# Strange idle issue. Slows down and speeds up by itself



## danford1 (Nov 15, 2016)

I'm working on a 66 GTO for a guy. It has a fresh rebuild of 428 Pontiac engine Edelbrock performer intake, Holley 800 spread bore double pumper carb. MSD mechanical advance distributor. It has Comp XE274H Hydraulic flat tapper cam. 
It speeds up and slows down by itself. Here is a video of it running. What can cause this condition? I tried blocking the PCV off and it still does it. 
Thanks
Danford1 

https://vimeo.com/199460492


----------



## GTO JUDGE (May 14, 2005)

Vacuum issue?
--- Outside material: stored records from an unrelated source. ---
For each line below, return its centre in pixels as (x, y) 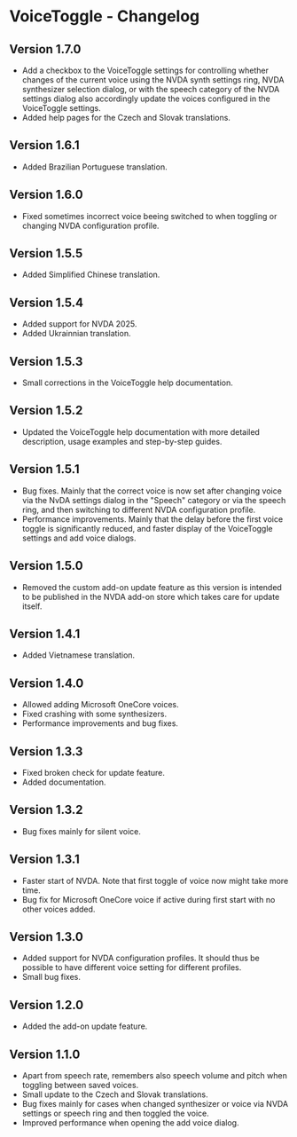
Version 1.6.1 (44, 145)
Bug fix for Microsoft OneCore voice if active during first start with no (148, 899)
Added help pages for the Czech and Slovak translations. (126, 118)
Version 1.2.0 (47, 1005)
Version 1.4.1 (45, 633)
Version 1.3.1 (44, 860)
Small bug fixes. (51, 977)
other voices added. (59, 909)
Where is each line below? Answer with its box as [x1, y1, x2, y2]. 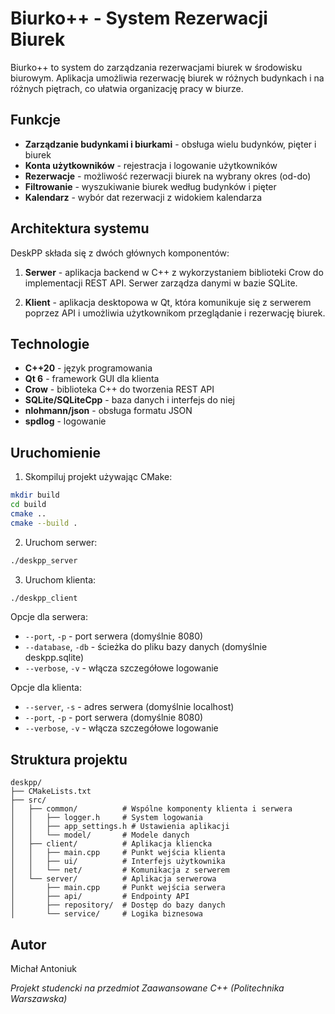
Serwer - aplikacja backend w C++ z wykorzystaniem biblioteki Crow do [24, 266, 324, 278]
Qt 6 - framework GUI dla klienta [24, 373, 160, 385]
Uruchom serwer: [24, 536, 98, 548]
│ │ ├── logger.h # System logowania [10, 813, 203, 823]
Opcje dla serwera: [10, 611, 88, 623]
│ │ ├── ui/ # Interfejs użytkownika [10, 857, 226, 867]
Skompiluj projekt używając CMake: [24, 471, 173, 483]
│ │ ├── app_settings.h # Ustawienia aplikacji [10, 822, 230, 832]
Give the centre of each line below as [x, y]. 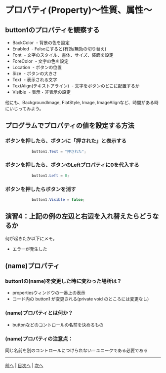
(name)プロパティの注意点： [39, 338]
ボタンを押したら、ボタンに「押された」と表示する [66, 141]
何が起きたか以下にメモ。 [31, 238]
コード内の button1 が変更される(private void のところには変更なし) [81, 299]
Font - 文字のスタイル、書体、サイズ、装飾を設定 [63, 55]
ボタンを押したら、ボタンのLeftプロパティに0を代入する [72, 165]
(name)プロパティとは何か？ [39, 313]
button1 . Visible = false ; [58, 200]
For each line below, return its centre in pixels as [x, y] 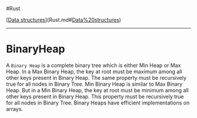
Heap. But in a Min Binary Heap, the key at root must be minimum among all [97, 90]
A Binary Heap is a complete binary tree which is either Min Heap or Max [94, 65]
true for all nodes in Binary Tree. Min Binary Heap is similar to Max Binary [94, 84]
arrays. [15, 109]
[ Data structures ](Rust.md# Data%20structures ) [64, 20]
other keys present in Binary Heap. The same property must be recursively [96, 77]
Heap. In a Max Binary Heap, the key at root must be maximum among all [94, 71]
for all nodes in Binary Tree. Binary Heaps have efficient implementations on [98, 103]
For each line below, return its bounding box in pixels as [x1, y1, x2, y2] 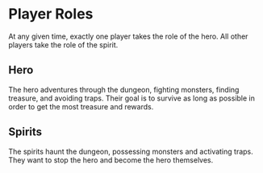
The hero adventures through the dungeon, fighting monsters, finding [8, 84, 240, 94]
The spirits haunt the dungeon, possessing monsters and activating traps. [8, 146, 254, 156]
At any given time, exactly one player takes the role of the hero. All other [8, 31, 248, 41]
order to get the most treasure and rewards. [8, 101, 154, 111]
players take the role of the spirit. [8, 39, 119, 49]
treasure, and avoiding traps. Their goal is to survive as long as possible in [8, 93, 256, 103]
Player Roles [8, 5, 94, 23]
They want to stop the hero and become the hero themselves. [8, 154, 214, 165]
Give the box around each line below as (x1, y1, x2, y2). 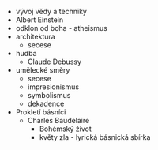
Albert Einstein (15, 15, 64, 24)
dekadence (27, 99, 65, 108)
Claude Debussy (27, 57, 81, 66)
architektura (15, 32, 55, 41)
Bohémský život (39, 124, 92, 133)
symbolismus (27, 91, 71, 99)
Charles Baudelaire (27, 116, 90, 125)
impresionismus (27, 82, 80, 92)
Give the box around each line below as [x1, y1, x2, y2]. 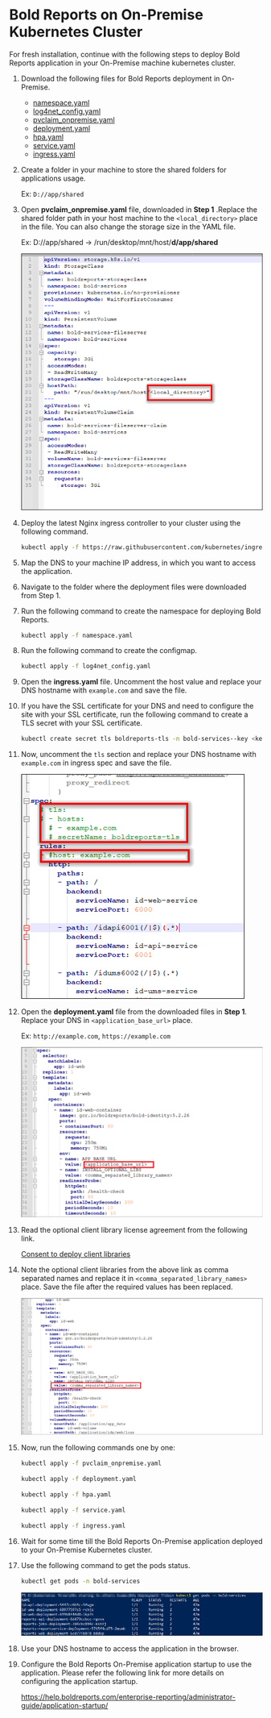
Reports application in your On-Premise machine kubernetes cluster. [9, 58, 236, 68]
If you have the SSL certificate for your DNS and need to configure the [20, 701, 254, 711]
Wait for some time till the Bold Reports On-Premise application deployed [20, 1536, 264, 1545]
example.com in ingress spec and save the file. [20, 758, 172, 767]
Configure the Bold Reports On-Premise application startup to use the [20, 1659, 253, 1669]
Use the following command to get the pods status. [20, 1560, 191, 1570]
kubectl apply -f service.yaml [20, 1506, 126, 1515]
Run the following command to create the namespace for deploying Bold [20, 606, 261, 616]
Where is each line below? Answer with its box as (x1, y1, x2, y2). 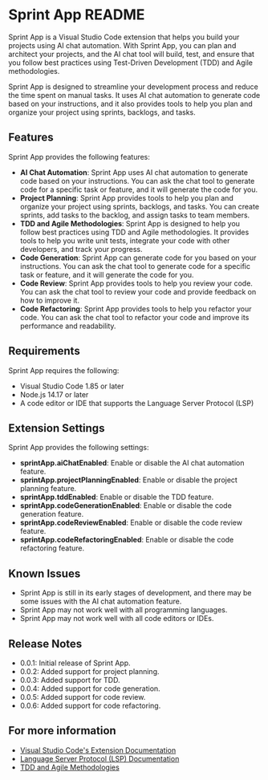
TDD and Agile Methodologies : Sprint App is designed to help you (19, 218, 241, 228)
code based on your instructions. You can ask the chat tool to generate (19, 176, 255, 185)
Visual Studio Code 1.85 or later (19, 381, 124, 391)
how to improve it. (19, 295, 80, 305)
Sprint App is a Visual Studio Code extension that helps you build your (8, 32, 240, 42)
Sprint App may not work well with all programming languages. (19, 605, 228, 615)
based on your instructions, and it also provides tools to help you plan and (8, 99, 253, 108)
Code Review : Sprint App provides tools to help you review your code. (19, 278, 253, 288)
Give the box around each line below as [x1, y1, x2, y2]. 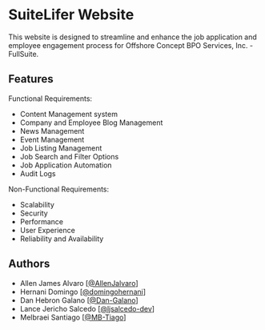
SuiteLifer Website [8, 6, 135, 24]
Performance [19, 216, 64, 226]
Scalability [19, 199, 54, 209]
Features [8, 72, 54, 86]
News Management [19, 126, 85, 135]
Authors [8, 257, 50, 271]
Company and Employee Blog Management [19, 118, 163, 127]
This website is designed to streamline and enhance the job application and [8, 32, 258, 42]
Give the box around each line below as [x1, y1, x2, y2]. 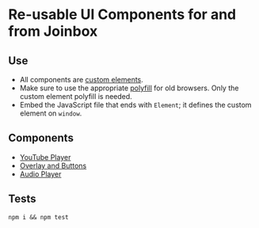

Mine did the same after carb adjustments and a misplaced vacuum line was discovered as the issue.


----------



## PontiacJim (Dec 29, 2012)

It is possible that the carb is actually running lean on that engine. Just for fun, after checking all the vacuum lines as noted, back the idle screws out to fatten up the carb and see if it changes. 

Try those things and get back with us.


----------



## geeteeohguy (Feb 2, 2008)

X2. Usually a surge at idle is due to an excessively lean condition. Vacuum leak or carb adjustment. See if it speeds up and smooths out if you drizzle a little carb cleaner into the carb or as stated, restrict the intake with your hand slightly.


----------